▶ **EXERCISE BRIEF**
Extract the lines that carry the string "système" from the listing.

▶ **DATA**

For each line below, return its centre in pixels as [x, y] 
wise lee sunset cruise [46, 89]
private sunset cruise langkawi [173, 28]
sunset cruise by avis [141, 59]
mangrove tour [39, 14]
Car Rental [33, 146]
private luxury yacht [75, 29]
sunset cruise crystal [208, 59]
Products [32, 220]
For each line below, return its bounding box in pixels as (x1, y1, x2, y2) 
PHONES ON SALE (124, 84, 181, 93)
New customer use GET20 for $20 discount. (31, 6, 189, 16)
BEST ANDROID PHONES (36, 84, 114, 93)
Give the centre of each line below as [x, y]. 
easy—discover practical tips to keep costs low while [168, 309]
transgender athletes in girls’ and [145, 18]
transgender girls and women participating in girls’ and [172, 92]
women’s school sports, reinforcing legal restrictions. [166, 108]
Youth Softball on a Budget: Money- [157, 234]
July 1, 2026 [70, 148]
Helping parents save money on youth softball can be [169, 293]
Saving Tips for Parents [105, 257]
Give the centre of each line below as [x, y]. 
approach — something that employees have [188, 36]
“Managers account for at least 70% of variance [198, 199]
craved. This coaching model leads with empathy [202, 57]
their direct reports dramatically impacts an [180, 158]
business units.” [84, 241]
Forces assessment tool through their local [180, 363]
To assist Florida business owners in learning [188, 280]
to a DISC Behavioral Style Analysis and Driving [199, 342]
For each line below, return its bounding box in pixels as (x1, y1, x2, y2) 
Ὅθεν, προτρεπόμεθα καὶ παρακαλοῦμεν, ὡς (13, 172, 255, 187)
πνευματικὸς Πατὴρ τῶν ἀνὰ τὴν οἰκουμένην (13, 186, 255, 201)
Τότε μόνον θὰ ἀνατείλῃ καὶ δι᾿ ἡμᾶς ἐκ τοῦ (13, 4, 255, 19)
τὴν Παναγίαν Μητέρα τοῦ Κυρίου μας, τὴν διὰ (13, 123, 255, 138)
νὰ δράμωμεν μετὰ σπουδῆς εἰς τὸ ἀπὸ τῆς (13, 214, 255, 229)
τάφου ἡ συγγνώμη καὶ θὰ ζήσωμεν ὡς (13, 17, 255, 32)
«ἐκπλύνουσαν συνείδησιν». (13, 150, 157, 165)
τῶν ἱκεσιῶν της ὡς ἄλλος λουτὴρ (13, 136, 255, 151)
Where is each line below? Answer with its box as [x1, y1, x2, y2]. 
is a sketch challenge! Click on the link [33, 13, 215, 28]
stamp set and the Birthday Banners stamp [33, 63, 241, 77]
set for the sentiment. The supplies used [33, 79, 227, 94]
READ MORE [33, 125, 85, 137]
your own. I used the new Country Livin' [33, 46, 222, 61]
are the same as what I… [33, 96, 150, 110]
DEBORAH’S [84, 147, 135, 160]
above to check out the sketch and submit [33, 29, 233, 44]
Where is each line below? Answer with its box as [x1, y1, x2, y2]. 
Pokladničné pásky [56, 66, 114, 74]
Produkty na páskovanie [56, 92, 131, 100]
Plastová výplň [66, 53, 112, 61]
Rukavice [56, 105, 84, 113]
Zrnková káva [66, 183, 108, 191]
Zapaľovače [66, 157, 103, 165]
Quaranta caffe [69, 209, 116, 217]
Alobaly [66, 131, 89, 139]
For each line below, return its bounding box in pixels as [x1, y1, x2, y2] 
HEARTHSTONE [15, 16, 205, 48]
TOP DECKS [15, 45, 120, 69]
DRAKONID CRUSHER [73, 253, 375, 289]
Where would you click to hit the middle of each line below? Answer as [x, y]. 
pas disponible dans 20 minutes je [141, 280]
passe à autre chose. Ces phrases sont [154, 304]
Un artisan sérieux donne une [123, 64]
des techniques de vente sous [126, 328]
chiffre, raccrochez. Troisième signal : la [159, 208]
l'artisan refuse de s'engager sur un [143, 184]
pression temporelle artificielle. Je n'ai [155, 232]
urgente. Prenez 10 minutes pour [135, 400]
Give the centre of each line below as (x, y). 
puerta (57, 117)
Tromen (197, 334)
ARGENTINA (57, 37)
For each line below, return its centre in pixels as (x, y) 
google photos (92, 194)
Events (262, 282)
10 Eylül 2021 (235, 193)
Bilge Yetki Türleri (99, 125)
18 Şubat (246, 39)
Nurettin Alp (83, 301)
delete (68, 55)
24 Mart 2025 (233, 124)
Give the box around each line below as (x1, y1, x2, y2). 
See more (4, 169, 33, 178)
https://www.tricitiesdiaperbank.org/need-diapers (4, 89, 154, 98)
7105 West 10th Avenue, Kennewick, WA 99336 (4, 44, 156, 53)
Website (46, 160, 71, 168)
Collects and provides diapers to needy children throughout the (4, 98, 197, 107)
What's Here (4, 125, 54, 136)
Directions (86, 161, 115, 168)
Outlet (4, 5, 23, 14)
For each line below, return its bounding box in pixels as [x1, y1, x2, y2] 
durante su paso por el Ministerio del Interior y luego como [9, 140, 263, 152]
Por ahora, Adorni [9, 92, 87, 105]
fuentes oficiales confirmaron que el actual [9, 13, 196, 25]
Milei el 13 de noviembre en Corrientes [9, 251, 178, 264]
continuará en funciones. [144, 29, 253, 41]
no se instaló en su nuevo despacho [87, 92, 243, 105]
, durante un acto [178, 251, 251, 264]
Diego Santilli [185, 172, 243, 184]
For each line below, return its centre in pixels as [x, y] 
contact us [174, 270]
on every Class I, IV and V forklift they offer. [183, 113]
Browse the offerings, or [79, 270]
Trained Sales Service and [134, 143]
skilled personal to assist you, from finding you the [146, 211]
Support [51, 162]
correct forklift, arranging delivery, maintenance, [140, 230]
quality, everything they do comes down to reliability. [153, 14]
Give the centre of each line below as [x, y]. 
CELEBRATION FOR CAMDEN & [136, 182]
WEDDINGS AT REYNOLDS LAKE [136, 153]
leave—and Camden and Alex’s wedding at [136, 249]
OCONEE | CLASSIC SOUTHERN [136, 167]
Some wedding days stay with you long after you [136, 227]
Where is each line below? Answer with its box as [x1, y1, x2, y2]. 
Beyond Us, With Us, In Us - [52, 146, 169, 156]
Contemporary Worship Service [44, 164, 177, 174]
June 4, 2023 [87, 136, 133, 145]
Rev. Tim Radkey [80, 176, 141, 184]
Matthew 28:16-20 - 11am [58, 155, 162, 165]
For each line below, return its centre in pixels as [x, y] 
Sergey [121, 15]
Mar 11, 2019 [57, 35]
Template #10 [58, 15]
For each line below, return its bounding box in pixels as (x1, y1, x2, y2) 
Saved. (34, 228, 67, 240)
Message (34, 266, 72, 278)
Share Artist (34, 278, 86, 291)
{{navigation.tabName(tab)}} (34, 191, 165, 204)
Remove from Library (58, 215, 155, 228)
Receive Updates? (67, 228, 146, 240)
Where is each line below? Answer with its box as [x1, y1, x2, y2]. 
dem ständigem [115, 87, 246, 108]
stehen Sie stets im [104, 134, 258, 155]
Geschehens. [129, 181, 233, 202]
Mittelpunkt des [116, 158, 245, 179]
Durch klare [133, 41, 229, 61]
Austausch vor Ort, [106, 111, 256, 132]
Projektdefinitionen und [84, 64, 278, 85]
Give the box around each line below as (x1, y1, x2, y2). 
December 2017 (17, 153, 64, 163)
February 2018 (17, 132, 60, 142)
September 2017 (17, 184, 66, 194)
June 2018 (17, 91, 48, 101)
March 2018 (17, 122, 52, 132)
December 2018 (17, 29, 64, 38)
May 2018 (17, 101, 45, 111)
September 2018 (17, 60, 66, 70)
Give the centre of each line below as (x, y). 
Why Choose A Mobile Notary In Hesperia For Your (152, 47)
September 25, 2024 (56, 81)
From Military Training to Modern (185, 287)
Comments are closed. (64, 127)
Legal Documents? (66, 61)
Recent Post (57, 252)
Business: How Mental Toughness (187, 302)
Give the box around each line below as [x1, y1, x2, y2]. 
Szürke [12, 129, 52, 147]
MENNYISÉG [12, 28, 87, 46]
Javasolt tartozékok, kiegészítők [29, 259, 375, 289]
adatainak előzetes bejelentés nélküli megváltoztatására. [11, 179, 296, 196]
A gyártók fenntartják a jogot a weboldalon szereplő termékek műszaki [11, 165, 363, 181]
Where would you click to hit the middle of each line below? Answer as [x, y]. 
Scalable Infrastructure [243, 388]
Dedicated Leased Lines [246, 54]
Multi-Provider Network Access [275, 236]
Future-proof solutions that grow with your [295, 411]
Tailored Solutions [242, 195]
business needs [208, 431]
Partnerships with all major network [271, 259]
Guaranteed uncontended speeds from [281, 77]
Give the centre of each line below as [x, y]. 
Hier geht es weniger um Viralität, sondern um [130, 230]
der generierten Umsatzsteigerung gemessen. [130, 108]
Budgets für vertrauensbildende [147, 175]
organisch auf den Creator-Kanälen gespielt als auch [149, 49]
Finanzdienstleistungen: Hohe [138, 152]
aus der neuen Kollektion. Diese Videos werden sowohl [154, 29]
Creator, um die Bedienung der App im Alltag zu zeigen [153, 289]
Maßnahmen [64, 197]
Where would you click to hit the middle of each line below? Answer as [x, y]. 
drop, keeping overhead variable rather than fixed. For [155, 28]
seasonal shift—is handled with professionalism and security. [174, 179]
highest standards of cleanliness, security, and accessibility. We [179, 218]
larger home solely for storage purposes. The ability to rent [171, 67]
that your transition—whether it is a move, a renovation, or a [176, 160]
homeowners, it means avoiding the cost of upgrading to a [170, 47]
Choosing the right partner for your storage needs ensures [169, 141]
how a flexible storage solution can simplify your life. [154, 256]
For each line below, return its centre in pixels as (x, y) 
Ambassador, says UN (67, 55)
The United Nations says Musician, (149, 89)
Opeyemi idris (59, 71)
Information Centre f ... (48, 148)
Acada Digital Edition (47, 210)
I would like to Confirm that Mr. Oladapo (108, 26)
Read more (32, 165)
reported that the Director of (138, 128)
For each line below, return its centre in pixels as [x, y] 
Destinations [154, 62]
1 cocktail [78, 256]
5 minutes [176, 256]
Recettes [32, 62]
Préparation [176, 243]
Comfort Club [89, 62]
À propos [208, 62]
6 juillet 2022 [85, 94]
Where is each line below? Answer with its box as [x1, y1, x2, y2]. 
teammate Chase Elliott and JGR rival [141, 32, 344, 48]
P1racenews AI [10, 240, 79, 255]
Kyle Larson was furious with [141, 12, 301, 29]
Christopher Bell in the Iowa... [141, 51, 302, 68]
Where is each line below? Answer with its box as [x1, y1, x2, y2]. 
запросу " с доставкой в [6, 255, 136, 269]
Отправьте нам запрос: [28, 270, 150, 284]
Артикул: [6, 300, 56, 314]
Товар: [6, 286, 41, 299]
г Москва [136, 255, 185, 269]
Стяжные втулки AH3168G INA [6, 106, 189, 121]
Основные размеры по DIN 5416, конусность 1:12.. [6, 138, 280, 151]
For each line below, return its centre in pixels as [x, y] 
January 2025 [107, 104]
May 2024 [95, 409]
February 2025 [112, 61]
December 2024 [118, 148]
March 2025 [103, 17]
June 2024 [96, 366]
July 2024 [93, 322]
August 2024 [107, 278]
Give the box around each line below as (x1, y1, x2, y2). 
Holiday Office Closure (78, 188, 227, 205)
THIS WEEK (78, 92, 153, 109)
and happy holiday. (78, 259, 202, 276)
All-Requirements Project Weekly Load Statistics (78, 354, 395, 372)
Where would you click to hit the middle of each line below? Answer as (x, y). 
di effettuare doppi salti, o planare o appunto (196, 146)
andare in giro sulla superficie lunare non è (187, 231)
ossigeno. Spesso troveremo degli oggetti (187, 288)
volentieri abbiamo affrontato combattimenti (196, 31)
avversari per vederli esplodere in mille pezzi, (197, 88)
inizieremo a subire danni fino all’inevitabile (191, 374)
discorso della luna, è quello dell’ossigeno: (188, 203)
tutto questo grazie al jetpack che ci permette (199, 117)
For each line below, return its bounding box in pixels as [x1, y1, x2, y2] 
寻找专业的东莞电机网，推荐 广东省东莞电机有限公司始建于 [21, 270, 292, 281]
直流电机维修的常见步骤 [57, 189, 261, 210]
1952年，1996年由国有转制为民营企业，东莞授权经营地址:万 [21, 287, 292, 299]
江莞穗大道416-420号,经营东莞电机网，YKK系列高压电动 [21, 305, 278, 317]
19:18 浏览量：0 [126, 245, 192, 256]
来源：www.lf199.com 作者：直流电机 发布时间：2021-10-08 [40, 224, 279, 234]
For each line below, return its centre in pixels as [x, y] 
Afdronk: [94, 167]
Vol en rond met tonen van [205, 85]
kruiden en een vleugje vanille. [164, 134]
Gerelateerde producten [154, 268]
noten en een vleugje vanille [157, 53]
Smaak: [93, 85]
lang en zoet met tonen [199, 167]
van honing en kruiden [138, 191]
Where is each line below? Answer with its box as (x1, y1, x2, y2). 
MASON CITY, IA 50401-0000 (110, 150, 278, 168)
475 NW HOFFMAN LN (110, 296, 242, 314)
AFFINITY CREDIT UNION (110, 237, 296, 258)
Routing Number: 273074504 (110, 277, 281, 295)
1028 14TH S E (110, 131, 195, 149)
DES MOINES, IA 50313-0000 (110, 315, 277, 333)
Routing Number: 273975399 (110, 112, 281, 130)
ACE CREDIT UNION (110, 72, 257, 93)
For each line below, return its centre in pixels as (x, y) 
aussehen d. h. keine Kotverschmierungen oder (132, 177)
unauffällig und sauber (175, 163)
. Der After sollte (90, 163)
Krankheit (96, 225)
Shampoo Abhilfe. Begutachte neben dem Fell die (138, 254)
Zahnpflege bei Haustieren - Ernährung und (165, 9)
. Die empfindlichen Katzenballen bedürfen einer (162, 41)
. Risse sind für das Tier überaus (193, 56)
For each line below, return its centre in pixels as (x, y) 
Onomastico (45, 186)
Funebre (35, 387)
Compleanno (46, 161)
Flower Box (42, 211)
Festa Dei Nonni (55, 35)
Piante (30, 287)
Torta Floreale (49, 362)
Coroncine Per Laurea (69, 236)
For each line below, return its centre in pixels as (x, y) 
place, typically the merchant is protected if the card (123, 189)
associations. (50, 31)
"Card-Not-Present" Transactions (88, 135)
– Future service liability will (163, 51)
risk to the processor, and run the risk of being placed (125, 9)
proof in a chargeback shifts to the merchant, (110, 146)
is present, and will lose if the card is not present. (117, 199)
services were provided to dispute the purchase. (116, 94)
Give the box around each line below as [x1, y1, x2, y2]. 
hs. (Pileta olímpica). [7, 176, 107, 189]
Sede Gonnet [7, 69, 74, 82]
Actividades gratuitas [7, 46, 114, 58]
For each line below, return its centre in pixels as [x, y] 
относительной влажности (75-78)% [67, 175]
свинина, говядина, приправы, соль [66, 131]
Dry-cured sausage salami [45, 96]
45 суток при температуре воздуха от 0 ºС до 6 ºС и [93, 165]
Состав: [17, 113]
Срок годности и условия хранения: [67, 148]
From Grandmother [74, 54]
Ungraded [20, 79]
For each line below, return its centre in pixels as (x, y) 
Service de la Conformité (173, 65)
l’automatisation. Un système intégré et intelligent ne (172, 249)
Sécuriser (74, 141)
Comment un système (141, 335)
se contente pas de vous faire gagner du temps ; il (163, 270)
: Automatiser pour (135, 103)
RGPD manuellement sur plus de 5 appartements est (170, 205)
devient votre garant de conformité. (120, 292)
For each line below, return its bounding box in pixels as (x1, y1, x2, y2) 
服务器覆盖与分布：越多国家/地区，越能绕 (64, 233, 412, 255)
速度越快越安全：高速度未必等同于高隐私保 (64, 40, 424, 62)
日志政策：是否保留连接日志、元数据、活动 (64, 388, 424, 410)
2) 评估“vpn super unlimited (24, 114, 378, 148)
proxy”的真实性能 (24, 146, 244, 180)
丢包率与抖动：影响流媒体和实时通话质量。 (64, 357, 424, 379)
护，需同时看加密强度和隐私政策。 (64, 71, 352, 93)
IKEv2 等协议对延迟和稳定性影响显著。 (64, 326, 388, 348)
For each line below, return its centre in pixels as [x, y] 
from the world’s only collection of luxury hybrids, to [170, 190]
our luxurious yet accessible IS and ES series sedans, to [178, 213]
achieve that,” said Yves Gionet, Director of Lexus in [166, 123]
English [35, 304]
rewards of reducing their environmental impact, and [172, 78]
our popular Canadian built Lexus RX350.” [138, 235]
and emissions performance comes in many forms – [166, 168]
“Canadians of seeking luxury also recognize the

▶ **SOLVED EXERCISE**
l’automatisation. Un système intégré et intelligent ne (172, 249)
Comment un système (141, 335)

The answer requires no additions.